Delta9 – Glad to see you back among the living! Too many days without your info packed posts and I start going through withdrawals.

It looks like the PPK is living up to expectations and then some, so thanks to your lead I’m about to jump into the PPK pool. I started clones yesterday and will move them into prototype PPKs when they are ready. Operating principals will be similar to your PPK except that I’m adding a float valve in the bottom reservoir to maintain constant solution level using RO water. I’ll also be dropping perlite and go back to Turface (what the heck am I going to do with all this perlite?)

I’ll be building two units. My control will use RO makup with separate nute addition similar to your approach. In the other I plan on including nutes in the makeup water using one concentration throughout flowering. Aim is to simplify maintenance. Water, and nutes will feed automatically without pH maintenance. Trimming and training will be my only tasks.

Finally, congrats on your beautiful plants. Those of us who have been growing for a few years know that its not always as easy as you make it look!
 

delta9nxs

No Jive Productions
Veteran
hey, cactus! i was worried you had sailed off the edge or something. nice to have you back.

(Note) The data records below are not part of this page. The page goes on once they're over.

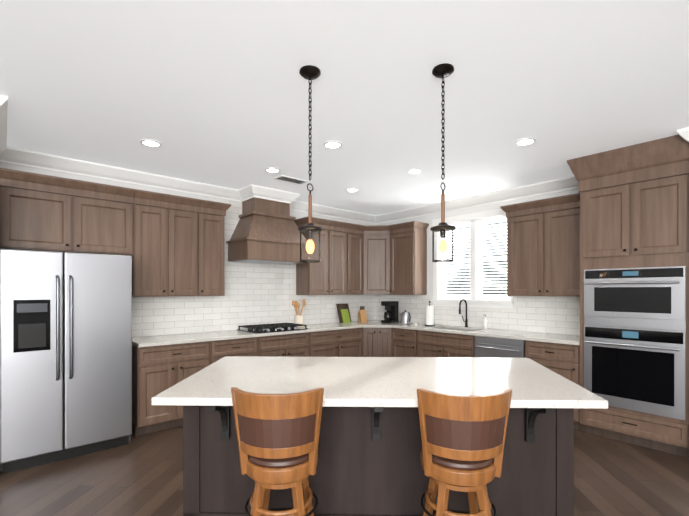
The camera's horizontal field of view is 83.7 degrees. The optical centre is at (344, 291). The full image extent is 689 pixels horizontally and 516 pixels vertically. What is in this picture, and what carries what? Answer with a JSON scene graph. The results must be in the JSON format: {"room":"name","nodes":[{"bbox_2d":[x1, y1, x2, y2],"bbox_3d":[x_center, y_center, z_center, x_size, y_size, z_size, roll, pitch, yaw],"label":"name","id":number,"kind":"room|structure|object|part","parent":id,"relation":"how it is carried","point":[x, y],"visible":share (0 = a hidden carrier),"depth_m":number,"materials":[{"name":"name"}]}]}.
{"room":"kitchen","nodes":[
{"label":"kitchen","id":0,"kind":"room"},
{"bbox_2d":[0,162,374,336],"bbox_3d":[-2.802,0.058,3.969,8.760,2.740,0.200,0,0,-42],"label":"wall","id":1,"kind":"structure","parent":0,"point":[299,215],"depth_m":4.22,"materials":[{"name":"white paint"}]},
{"bbox_2d":[0,96,11,162],"bbox_3d":[-2.683,-1.246,2.988,0.095,0.130,1.170,0,0,-42],"label":"crown molding","id":2,"kind":"structure","parent":1,"relation":"attached to","point":[4,149],"depth_m":3.01,"materials":[{"name":"white"}]},
{"bbox_2d":[0,168,134,255],"bbox_3d":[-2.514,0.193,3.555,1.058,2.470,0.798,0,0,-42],"label":"upper cabinet","id":3,"kind":"object","parent":1,"relation":"attached to","point":[40,212],"visible":0.98,"depth_m":3.57,"materials":[{"name":"brown wood"}]},
{"bbox_2d":[0,147,245,201],"bbox_3d":[-2.236,-1.248,4.254,2.445,0.130,0.125,0,0,-42],"label":"crown molding","id":4,"kind":"structure","parent":1,"relation":"attached to","point":[21,157],"depth_m":4.09,"materials":[{"name":"white"}]},
{"bbox_2d":[132,189,230,296],"bbox_3d":[-1.869,-0.493,4.412,1.038,1.100,0.375,0,0,-42],"label":"upper cabinet","id":5,"kind":"object","parent":1,"relation":"attached to","point":[178,245],"visible":1,"depth_m":4.25,"materials":[{"name":"brown wood"}]},
{"bbox_2d":[132,198,375,336],"bbox_3d":[-0.922,-0.335,5.500,3.974,1.679,0.012,0,0,-42],"label":"backsplash","id":6,"kind":"structure","parent":1,"relation":"attached to","point":[257,293],"depth_m":5.09,"materials":[{"name":"tile"}]},
{"bbox_2d":[226,197,309,264],"bbox_3d":[-0.972,-0.846,5.071,0.975,0.932,0.558,0,0,-42],"label":"range hood","id":7,"kind":"object","parent":1,"relation":"attached to","point":[266,231],"visible":0.88,"depth_m":4.90,"materials":[{"name":"brown wood"}]},
{"bbox_2d":[244,184,299,207],"bbox_3d":[-0.908,-1.249,4.999,0.720,0.130,0.110,0,0,-42],"label":"crown molding","id":8,"kind":"structure","parent":1,"relation":"attached to","point":[250,191],"depth_m":4.96,"materials":[{"name":"white"}]},
{"bbox_2d":[294,217,349,294],"bbox_3d":[-0.336,-0.495,5.812,0.731,1.100,0.323,0,0,-42],"label":"upper cabinet","id":9,"kind":"object","parent":1,"relation":"attached to","point":[330,276],"depth_m":5.67,"materials":[{"name":"brown wood"}]},
{"bbox_2d":[290,201,375,223],"bbox_3d":[-0.201,-1.250,6.066,1.945,0.130,0.125,0,0,-42],"label":"crown molding","id":10,"kind":"structure","parent":1,"relation":"attached to","point":[316,209],"depth_m":6.15,"materials":[{"name":"white"}]},
{"bbox_2d":[350,225,365,294],"bbox_3d":[0.074,-0.495,6.177,0.366,1.100,0.323,0,0,-42],"label":"upper cabinet","id":11,"kind":"object","parent":1,"relation":"attached to","point":[356,259],"depth_m":6.07,"materials":[{"name":"brown wood"}]},
{"bbox_2d":[362,225,389,292],"bbox_3d":[0.520,-0.501,6.172,0.304,1.088,0.304,0,0,-42],"label":"upper cabinet","id":12,"kind":"object","parent":1,"relation":"attached to","point":[375,238],"depth_m":6.17,"materials":[{"name":"brown wood"}]},
{"bbox_2d":[366,293,389,294],"bbox_3d":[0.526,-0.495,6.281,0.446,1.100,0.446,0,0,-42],"label":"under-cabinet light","id":13,"kind":"object","parent":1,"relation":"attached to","point":[366,293],"depth_m":6.17,"materials":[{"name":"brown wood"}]},
{"bbox_2d":[0,426,688,515],"bbox_3d":[0.447,1.482,0.638,9.600,0.100,9.900,0,0,-42],"label":"floor","id":14,"kind":"structure","parent":0,"point":[140,475],"depth_m":2.87,"materials":[{"name":"brown wood"}]},
{"bbox_2d":[0,249,131,473],"bbox_3d":[-2.523,0.548,3.500,0.920,1.760,0.813,0,0,-42],"label":"refrigerator","id":15,"kind":"object","parent":14,"relation":"on","point":[65,355],"visible":1,"depth_m":3.20,"materials":[{"name":"grey metal"}]},
{"bbox_3d":[-2.416,0.304,3.099,0.378,0.874,0.072,0,0,-42],"label":"handle","id":16,"kind":"part","parent":15,"relation":"part of","materials":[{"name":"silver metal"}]},
{"bbox_2d":[132,341,211,435],"bbox_3d":[-1.933,0.985,4.187,0.715,0.884,0.628,0,0,-42],"label":"base cabinet","id":17,"kind":"object","parent":14,"relation":"on","point":[156,370],"depth_m":3.87,"materials":[{"name":"brown wood"}]},
{"bbox_2d":[212,337,259,362],"bbox_3d":[-1.450,0.985,4.618,0.580,0.884,0.628,0,0,-42],"label":"base cabinet","id":18,"kind":"object","parent":14,"relation":"on","point":[242,346],"depth_m":4.40,"materials":[{"name":"brown wood"}]},
{"bbox_2d":[231,387,323,515],"bbox_3d":[-0.308,0.939,1.893,0.482,0.982,0.481,0,0,-42],"label":"stool","id":19,"kind":"object","parent":14,"relation":"on","point":[278,437],"visible":1,"depth_m":1.73,"materials":[{"name":"brown wood"}]},
{"bbox_2d":[260,332,311,356],"bbox_3d":[-0.950,0.984,5.063,0.760,0.884,0.628,0,0,-42],"label":"base cabinet","id":20,"kind":"object","parent":14,"relation":"on","point":[298,344],"depth_m":4.86,"materials":[{"name":"brown wood"}]},
{"bbox_2d":[312,328,363,356],"bbox_3d":[-0.291,0.983,5.649,1.003,0.884,0.628,0,0,-42],"label":"base cabinet","id":21,"kind":"object","parent":14,"relation":"on","point":[343,342],"depth_m":5.43,"materials":[{"name":"brown wood"}]},
{"bbox_2d":[132,320,411,346],"bbox_3d":[-0.610,0.523,5.141,3.962,0.035,0.940,0,0,-42],"label":"countertop","id":22,"kind":"structure","parent":21,"relation":"on","point":[157,340],"depth_m":4.51,"materials":[{"name":"white stone"}]},
{"bbox_2d":[237,323,307,332],"bbox_3d":[-0.934,0.476,5.045,0.760,0.058,0.520,0,0,-42],"label":"cooktop","id":23,"kind":"object","parent":22,"relation":"in","point":[268,328],"visible":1,"depth_m":4.94,"materials":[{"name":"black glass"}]},
{"bbox_2d":[292,299,305,326],"bbox_3d":[-0.639,0.311,5.484,0.199,0.388,0.170,0,0,-42],"label":"utensil crock","id":24,"kind":"object","parent":22,"relation":"on","point":[299,319],"visible":0.83,"depth_m":5.44,"materials":[{"name":"beige ceramic"}]},
{"bbox_2d":[336,304,350,322],"bbox_3d":[0.003,0.354,6.218,0.240,0.300,0.128,0,0,-42],"label":"cutting boards","id":25,"kind":"object","parent":22,"relation":"on","point":[343,313],"visible":1,"depth_m":6.19,"materials":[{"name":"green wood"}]},
{"bbox_2d":[358,306,366,321],"bbox_3d":[0.301,0.375,6.338,0.100,0.257,0.190,0,0,-17],"label":"knife block","id":26,"kind":"object","parent":22,"relation":"on","point":[362,316],"visible":1,"depth_m":6.29,"materials":[{"name":"brown wood"}]},
{"bbox_2d":[381,301,398,322],"bbox_3d":[0.733,0.334,6.208,0.223,0.340,0.180,0,0,-42],"label":"coffee maker","id":27,"kind":"object","parent":22,"relation":"on","point":[391,314],"visible":1,"depth_m":6.16,"materials":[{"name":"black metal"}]},
{"bbox_2d":[399,310,410,323],"bbox_3d":[0.937,0.399,5.952,0.160,0.210,0.220,0,0,-42],"label":"kettle","id":28,"kind":"object","parent":22,"relation":"on","point":[405,317],"visible":1,"depth_m":5.88,"materials":[{"name":"silver metal"}]},
{"bbox_2d":[364,328,391,356],"bbox_3d":[0.507,0.983,5.947,0.595,0.884,0.595,0,0,-42],"label":"base cabinet","id":29,"kind":"object","parent":14,"relation":"on","point":[377,341],"depth_m":5.74,"materials":[{"name":"brown wood"}]},
{"bbox_2d":[183,406,573,515],"bbox_3d":[0.222,0.989,2.413,2.263,0.881,1.074,0,0,1],"label":"kitchen island","id":30,"kind":"object","parent":14,"relation":"on","point":[369,462],"visible":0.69,"depth_m":2.12,"materials":[{"name":"brown wood"}]},
{"bbox_2d":[152,356,607,408],"bbox_3d":[0.223,0.529,2.398,2.343,0.038,1.164,0,0,1],"label":"island countertop","id":31,"kind":"structure","parent":30,"relation":"on","point":[372,382],"depth_m":2.17,"materials":[{"name":"white stone"}]},
{"bbox_2d":[392,328,443,356],"bbox_3d":[1.089,0.983,5.758,0.628,0.884,0.471,0,0,-42],"label":"base cabinet","id":32,"kind":"object","parent":14,"relation":"on","point":[412,343],"depth_m":5.48,"materials":[{"name":"brown wood"}]},
{"bbox_2d":[391,323,579,344],"bbox_3d":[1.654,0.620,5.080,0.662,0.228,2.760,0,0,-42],"label":"countertop","id":33,"kind":"structure","parent":32,"relation":"on","point":[498,333],"depth_m":4.70,"materials":[{"name":"white stone"}]},
{"bbox_2d":[425,301,434,325],"bbox_3d":[1.254,0.324,5.640,0.150,0.361,0.150,0,0,-42],"label":"paper towel holder","id":34,"kind":"object","parent":33,"relation":"on","point":[429,315],"visible":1,"depth_m":5.59,"materials":[{"name":"white paper"}]},
{"bbox_2d":[459,299,467,326],"bbox_3d":[1.646,0.307,5.373,0.211,0.394,0.091,0,0,-42],"label":"faucet","id":35,"kind":"object","parent":33,"relation":"on","point":[466,319],"visible":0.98,"depth_m":5.39,"materials":[{"name":"black metal"}]},
{"bbox_2d":[483,315,487,328],"bbox_3d":[1.898,0.410,5.182,0.072,0.189,0.062,0,0,-42],"label":"soap dispenser","id":36,"kind":"object","parent":33,"relation":"on","point":[485,323],"visible":1,"depth_m":5.16,"materials":[{"name":"white plastic"}]},
{"bbox_2d":[416,340,474,356],"bbox_3d":[1.539,1.096,5.252,0.628,0.660,0.876,0,0,-42],"label":"base cabinet","id":37,"kind":"object","parent":14,"relation":"on","point":[442,348],"depth_m":5.04,"materials":[{"name":"brown wood"}]},
{"bbox_2d":[417,388,511,515],"bbox_3d":[0.552,0.940,1.872,0.482,0.982,0.481,0,0,-42],"label":"stool","id":38,"kind":"object","parent":14,"relation":"on","point":[463,437],"visible":1,"depth_m":1.71,"materials":[{"name":"brown wood"}]},
{"bbox_2d":[475,336,524,357],"bbox_3d":[1.997,0.985,4.668,0.665,0.883,0.594,0,0,-42],"label":"dishwasher","id":39,"kind":"object","parent":14,"relation":"on","point":[497,347],"visible":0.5,"depth_m":4.46,"materials":[{"name":"grey metal"}]},
{"bbox_2d":[525,340,581,430],"bbox_3d":[2.401,0.985,4.259,0.662,0.884,0.541,0,0,-42],"label":"base cabinet","id":40,"kind":"object","parent":14,"relation":"on","point":[563,360],"visible":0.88,"depth_m":4.00,"materials":[{"name":"brown wood"}]},
{"bbox_2d":[567,135,688,457],"bbox_3d":[2.808,0.059,3.746,0.734,2.737,0.928,0,0,-42],"label":"tall cabinet","id":41,"kind":"object","parent":14,"relation":"on","point":[634,206],"visible":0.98,"depth_m":3.49,"materials":[{"name":"brown wood"}]},
{"bbox_2d":[584,266,685,419],"bbox_3d":[2.608,0.438,3.510,0.090,1.300,0.756,0,0,-42],"label":"wall ovens","id":42,"kind":"object","parent":41,"relation":"in","point":[633,365],"visible":0.94,"depth_m":3.48,"materials":[{"name":"silver metal"}]},
{"bbox_2d":[0,0,688,214],"bbox_3d":[0.447,-1.358,0.635,9.600,0.100,9.900,0,0,-42],"label":"ceiling","id":43,"kind":"structure","parent":0,"point":[214,92],"depth_m":2.49,"materials":[{"name":"white paint"}]},
{"bbox_2d":[140,139,161,146],"bbox_3d":[-1.708,-1.307,3.401,0.176,0.008,0.176,0,0,-42],"label":"recessed light","id":44,"kind":"object","parent":43,"relation":"in","point":[149,143],"visible":0.92,"depth_m":3.40,"materials":[{"name":"white"}]},
{"bbox_2d":[265,168,280,172],"bbox_3d":[-0.775,-1.308,4.165,0.176,0.008,0.176,0,0,-42],"label":"recessed light","id":45,"kind":"object","parent":43,"relation":"in","point":[273,170],"visible":1,"depth_m":4.17,"materials":[{"name":"white"}]},
{"bbox_2d":[274,175,307,183],"bbox_3d":[-0.624,-1.306,4.514,0.360,0.012,0.160,0,0,-42],"label":"ceiling vent","id":46,"kind":"object","parent":43,"relation":"in","point":[290,179],"visible":0.98,"depth_m":4.48,"materials":[{"name":"white"}]},
{"bbox_2d":[298,65,322,262],"bbox_3d":[-0.203,-0.742,2.291,0.150,1.134,0.150,0,0,-42],"label":"pendant light","id":47,"kind":"object","parent":43,"relation":"hanging from","point":[309,72],"visible":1,"depth_m":2.28,"materials":[{"name":"black metal"}]},
{"bbox_2d":[323,141,342,148],"bbox_3d":[-0.102,-1.307,3.439,0.176,0.008,0.176,0,0,-42],"label":"recessed light","id":48,"kind":"object","parent":43,"relation":"in","point":[332,144],"visible":1,"depth_m":3.43,"materials":[{"name":"white"}]},
{"bbox_2d":[346,188,358,191],"bbox_3d":[0.104,-1.309,4.989,0.176,0.008,0.176,0,0,-42],"label":"recessed light","id":49,"kind":"object","parent":43,"relation":"in","point":[352,190],"visible":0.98,"depth_m":4.99,"materials":[{"name":"white plastic"}]},
{"bbox_2d":[407,169,422,173],"bbox_3d":[0.771,-1.308,4.203,0.176,0.008,0.176,0,0,-42],"label":"recessed light","id":50,"kind":"object","parent":43,"relation":"in","point":[414,171],"visible":1,"depth_m":4.21,"materials":[{"name":"white"}]},
{"bbox_2d":[430,63,455,261],"bbox_3d":[0.583,-0.742,2.272,0.150,1.134,0.150,0,0,-42],"label":"pendant light","id":51,"kind":"object","parent":43,"relation":"hanging from","point":[444,70],"visible":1,"depth_m":2.26,"materials":[{"name":"black metal"}]},
{"bbox_2d":[514,138,535,145],"bbox_3d":[1.587,-1.306,3.370,0.176,0.008,0.176,0,0,-42],"label":"recessed light","id":52,"kind":"object","parent":43,"relation":"in","point":[525,141],"visible":0.98,"depth_m":3.36,"materials":[{"name":"white"}]},
{"bbox_2d":[375,189,579,334],"bbox_3d":[3.725,0.058,3.422,0.200,2.740,9.700,0,0,-42],"label":"wall","id":53,"kind":"structure","parent":0,"point":[428,219],"depth_m":5.69,"materials":[{"name":"white paint"}]},
{"bbox_2d":[390,221,428,294],"bbox_3d":[1.005,-0.495,6.079,0.323,1.100,0.489,0,0,-42],"label":"upper cabinet","id":54,"kind":"object","parent":53,"relation":"attached to","point":[408,240],"depth_m":5.93,"materials":[{"name":"brown wood"}]},
{"bbox_2d":[431,209,513,308],"bbox_3d":[1.835,-0.434,5.505,0.250,1.320,1.253,0,0,-42],"label":"window","id":55,"kind":"structure","parent":53,"relation":"in","point":[472,218],"depth_m":5.46,"materials":[{"name":"white"}]},
{"bbox_2d":[440,217,509,300],"bbox_3d":[1.839,-0.432,5.464,0.060,1.111,1.090,0,0,-42],"label":"window blinds","id":56,"kind":"object","parent":55,"relation":"attached to","point":[486,221],"visible":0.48,"depth_m":5.38,"materials":[{"name":"white plastic"}]},
{"bbox_2d":[376,176,577,223],"bbox_3d":[1.630,-1.249,5.552,0.095,0.130,3.330,0,0,-42],"label":"crown molding","id":57,"kind":"structure","parent":53,"relation":"attached to","point":[567,183],"depth_m":5.18,"materials":[{"name":"white"}]},
{"bbox_2d":[376,295,579,334],"bbox_3d":[1.697,0.281,5.540,0.011,0.447,3.390,0,0,-42],"label":"backsplash","id":58,"kind":"structure","parent":53,"relation":"attached to","point":[545,314],"depth_m":4.99,"materials":[{"name":"tile"}]},
{"bbox_2d":[500,193,579,296],"bbox_3d":[2.371,-0.493,4.506,0.375,1.100,0.938,0,0,-42],"label":"upper cabinet","id":59,"kind":"object","parent":53,"relation":"attached to","point":[543,247],"visible":0.92,"depth_m":4.40,"materials":[{"name":"brown wood"}]},
{"bbox_2d":[677,127,688,142],"bbox_3d":[3.060,-1.247,3.373,0.855,0.130,0.105,0,0,-42],"label":"crown molding","id":60,"kind":"structure","parent":53,"relation":"attached to","point":[683,133],"depth_m":3.11,"materials":[{"name":"white"}]}
]}

i have found the best ratio of coco to use with turface is 10%. i know it doesn't sound like much coco, but it radically increases capillary rise without causing any type of hydraulic slowdown. it produces compact, thick, bushy plants. the atami b'cuzz brand works the best for me. it's more expensive but you won't have any problems with it. i found that it is taken from more inland sites so doesn't have as much salt as some. it is already pre-treated for potassium, calcium, and magnesium to satisfy cocos cec. after mixing with turface i further give it a good pre-soak using the veg mix described above. using the small amount of coco definitely causes beneficial morphological changes. i strongly recommend that ratio.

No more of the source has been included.